Suppose you wish to retire forty years from today. You determine that you need RM 50,000 per year once you retire, with the first retirement funds withdrawn one year from the day you retire. You estimate that you will earn 6% per year on your retirement funds and that you will need funds up to and including your 25th birthday after retirement

a) How much must you deposit in an account today so that you have enough funds for retirement?

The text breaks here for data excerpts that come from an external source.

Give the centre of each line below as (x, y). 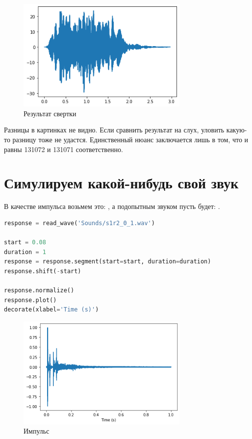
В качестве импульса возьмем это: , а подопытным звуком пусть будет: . (112, 206)
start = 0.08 (25, 243)
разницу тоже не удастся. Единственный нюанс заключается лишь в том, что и (130, 139)
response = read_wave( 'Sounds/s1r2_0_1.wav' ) (79, 223)
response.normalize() (39, 291)
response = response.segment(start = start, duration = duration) (108, 262)
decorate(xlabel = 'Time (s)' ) (51, 310)
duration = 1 (25, 252)
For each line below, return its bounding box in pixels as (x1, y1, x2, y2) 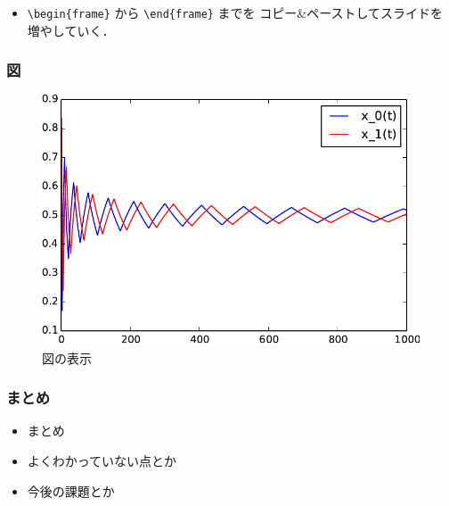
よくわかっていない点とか (27, 451, 177, 469)
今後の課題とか (27, 481, 115, 500)
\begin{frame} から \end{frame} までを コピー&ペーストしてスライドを (27, 4, 444, 21)
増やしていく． (27, 21, 115, 39)
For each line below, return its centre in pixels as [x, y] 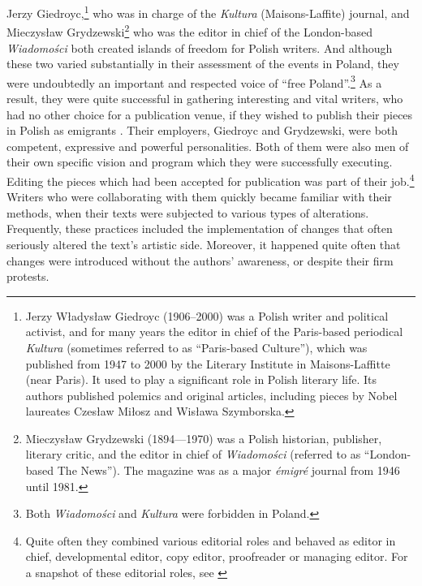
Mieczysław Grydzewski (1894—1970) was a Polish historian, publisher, [204, 438]
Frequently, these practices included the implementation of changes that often [200, 228]
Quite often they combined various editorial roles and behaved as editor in [211, 540]
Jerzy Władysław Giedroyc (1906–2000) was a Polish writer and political [207, 315]
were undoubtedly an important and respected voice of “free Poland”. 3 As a [194, 81]
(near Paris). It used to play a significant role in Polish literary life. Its [201, 379]
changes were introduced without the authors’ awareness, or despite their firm [200, 260]
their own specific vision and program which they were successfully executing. [200, 162]
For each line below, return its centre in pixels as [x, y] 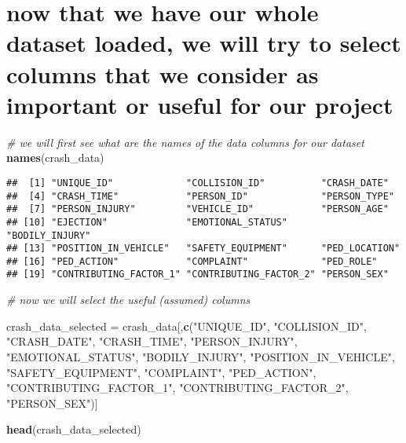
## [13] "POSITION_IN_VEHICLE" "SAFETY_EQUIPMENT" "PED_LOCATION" [203, 249]
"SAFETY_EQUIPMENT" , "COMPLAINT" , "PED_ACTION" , [161, 372]
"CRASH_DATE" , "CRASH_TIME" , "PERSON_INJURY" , [152, 341]
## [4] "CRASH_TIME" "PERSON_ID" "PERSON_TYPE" [200, 196]
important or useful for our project [200, 104]
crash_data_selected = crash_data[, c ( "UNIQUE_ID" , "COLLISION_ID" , [187, 326]
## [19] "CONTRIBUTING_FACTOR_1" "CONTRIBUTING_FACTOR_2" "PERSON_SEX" [198, 275]
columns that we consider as [163, 73]
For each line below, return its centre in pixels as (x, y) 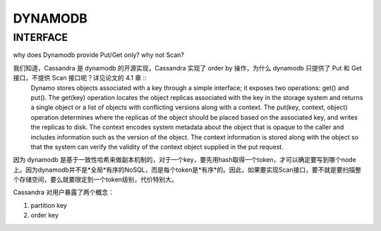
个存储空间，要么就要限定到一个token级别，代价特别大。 (95, 180)
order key (45, 216)
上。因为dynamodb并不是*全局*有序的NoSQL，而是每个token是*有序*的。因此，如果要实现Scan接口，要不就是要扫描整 (187, 170)
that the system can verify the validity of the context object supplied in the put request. (157, 146)
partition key (49, 205)
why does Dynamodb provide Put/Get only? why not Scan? (99, 55)
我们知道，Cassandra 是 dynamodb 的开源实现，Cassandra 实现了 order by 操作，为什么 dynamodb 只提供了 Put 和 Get (188, 68)
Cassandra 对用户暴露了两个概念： (64, 192)
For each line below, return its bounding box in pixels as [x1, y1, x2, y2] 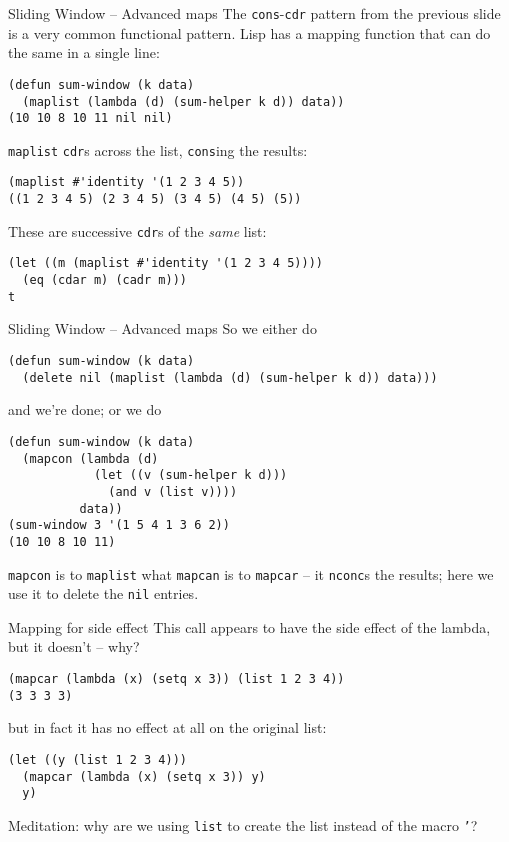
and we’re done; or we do [8, 399, 162, 420]
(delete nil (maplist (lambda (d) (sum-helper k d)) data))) [22, 370, 438, 385]
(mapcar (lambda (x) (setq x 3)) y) [22, 769, 266, 784]
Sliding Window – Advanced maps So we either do [8, 318, 317, 339]
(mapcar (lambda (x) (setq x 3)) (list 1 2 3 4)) [8, 672, 345, 686]
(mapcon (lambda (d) [22, 451, 159, 466]
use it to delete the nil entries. [8, 583, 199, 604]
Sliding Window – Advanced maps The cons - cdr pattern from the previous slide [8, 3, 501, 23]
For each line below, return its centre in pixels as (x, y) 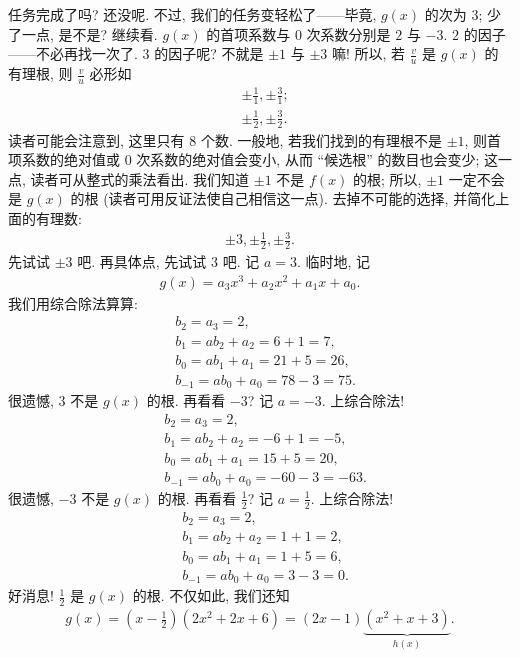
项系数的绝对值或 (64, 159)
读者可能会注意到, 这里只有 (96, 139)
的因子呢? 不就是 (209, 53)
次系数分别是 (348, 33)
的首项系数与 (248, 33)
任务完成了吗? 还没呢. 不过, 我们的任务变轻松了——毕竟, (192, 14)
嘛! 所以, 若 (368, 53)
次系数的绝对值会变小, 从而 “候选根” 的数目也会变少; (308, 159)
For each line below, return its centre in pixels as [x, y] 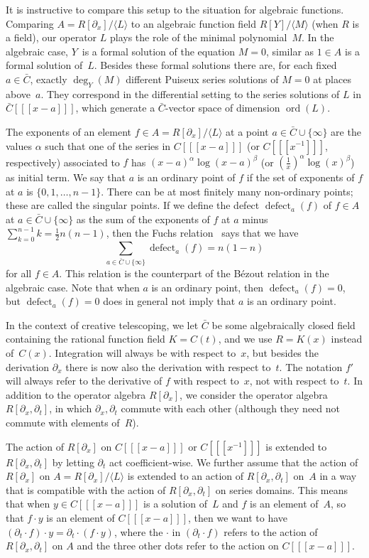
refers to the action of [271, 531]
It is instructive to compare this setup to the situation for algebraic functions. [175, 9]
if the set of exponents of [301, 177]
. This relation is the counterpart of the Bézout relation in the [194, 273]
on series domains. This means [281, 489]
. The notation [311, 366]
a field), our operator [51, 37]
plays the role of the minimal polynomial [198, 37]
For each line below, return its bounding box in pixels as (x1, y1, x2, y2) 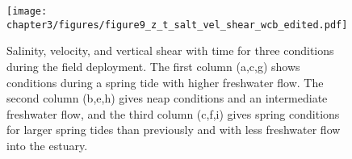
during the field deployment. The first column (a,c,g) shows (6, 57, 300, 74)
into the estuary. (6, 136, 88, 153)
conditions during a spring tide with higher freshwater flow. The (6, 73, 324, 90)
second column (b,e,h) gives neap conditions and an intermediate (6, 90, 328, 107)
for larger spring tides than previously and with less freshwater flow (6, 121, 341, 138)
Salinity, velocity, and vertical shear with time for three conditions (6, 42, 334, 59)
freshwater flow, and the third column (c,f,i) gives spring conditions (6, 105, 340, 122)
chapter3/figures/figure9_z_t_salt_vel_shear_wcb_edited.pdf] (6, 19, 348, 31)
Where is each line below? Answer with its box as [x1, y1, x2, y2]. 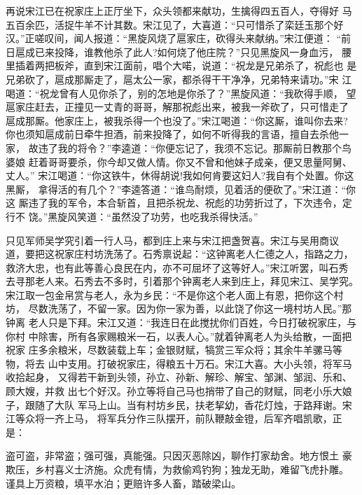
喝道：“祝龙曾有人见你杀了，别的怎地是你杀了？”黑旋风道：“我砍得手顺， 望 [6, 85, 356, 100]
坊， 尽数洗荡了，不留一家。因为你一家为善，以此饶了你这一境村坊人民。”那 [6, 301, 352, 316]
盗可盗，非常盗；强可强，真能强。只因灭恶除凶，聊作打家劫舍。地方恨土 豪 [6, 448, 352, 463]
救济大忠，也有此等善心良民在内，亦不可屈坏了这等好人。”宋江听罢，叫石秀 [6, 260, 349, 274]
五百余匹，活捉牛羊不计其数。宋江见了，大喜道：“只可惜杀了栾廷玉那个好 [6, 17, 344, 32]
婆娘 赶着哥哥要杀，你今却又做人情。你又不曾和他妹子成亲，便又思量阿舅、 [6, 154, 352, 169]
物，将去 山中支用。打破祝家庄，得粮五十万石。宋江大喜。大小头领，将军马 [6, 356, 352, 370]
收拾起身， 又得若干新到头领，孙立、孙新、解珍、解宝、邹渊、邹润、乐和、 [6, 370, 352, 384]
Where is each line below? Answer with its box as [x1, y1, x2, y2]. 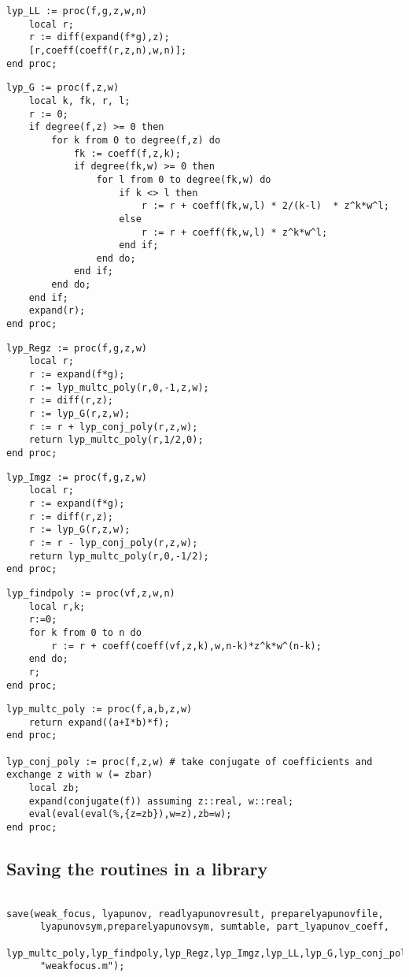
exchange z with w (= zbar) [6, 769, 153, 781]
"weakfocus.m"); [39, 960, 125, 972]
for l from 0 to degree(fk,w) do [96, 173, 271, 185]
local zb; [28, 782, 80, 794]
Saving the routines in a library [6, 856, 268, 881]
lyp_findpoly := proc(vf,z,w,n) [6, 587, 175, 599]
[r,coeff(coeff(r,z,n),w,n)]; [28, 44, 187, 56]
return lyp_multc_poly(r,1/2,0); [28, 434, 204, 446]
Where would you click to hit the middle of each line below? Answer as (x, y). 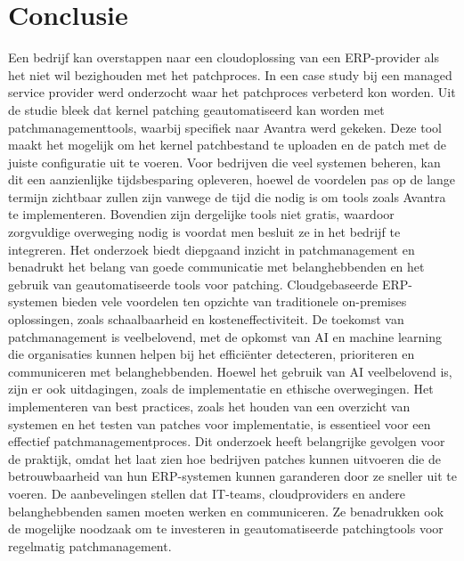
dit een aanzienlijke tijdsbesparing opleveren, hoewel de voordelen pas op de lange (232, 179)
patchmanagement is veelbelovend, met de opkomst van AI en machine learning (225, 336)
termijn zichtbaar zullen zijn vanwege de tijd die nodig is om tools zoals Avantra (227, 196)
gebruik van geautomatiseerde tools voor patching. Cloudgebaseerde (193, 284)
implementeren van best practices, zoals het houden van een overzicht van (209, 406)
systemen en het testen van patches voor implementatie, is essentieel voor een (220, 423)
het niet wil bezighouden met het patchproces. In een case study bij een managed (230, 74)
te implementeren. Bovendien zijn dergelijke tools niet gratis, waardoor (201, 214)
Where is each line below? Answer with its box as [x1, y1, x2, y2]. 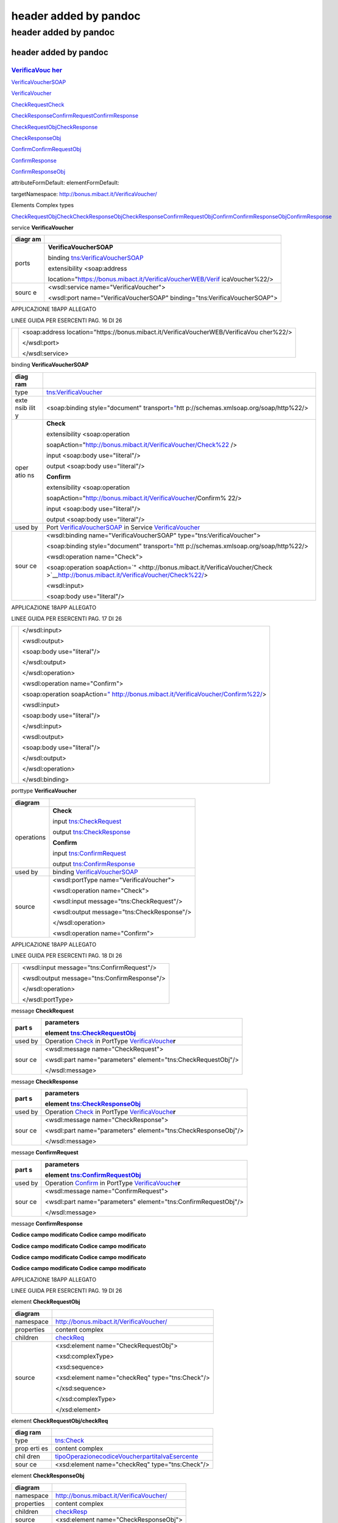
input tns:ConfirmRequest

b)How much must you deposit each year in an account, starting one year from today, so that you have enough funds for retirement

Answer 1

	Let's first calculate the PV of the retirement corpus
	PV of annuity
	P = PMT x (((1-(1 + r) ^- n)) / r)
	Where:
	P = the present value of an annuity stream	P
	PMT = the dollar amount of each annuity payment	$       50,000
	r = the effective interest rate (also known as the discount rate)	6%
	n = the number of periods in which payments will be made	25
	PV of retirement corpus required=	50000*(((1-(1+6%) ^-25)) /6%)
	PV of retirement corpus required=	$639,167.81
Solution a	Lump-sum deposit required today=	639167.81/(1+6%)^40
	Lump-sum deposit required today=	$ 62,141.29
Solution b	Annual deposits
	FV of annuity
	P = PMT x ((((1 + r) ^ n) - 1) / r)
	Where:
	P = the future value of an annuity stream	$639,167.81
	PMT = the dollar amount of each annuity payment	PMT
	r = the effective interest rate (also known as the discount rate)	6%
	n = the number of periods in which payments will be made	40
	FV of annuity=	PMT x ((((1 + r) ^ n) - 1) / r)
	639167.81=	PMT*((((1+6%)^40)-1)/6%)
	Annual deposit=	639167.81/((((1+6%)^40)-1)/6%)
	Annual deposit=	$    4,130.01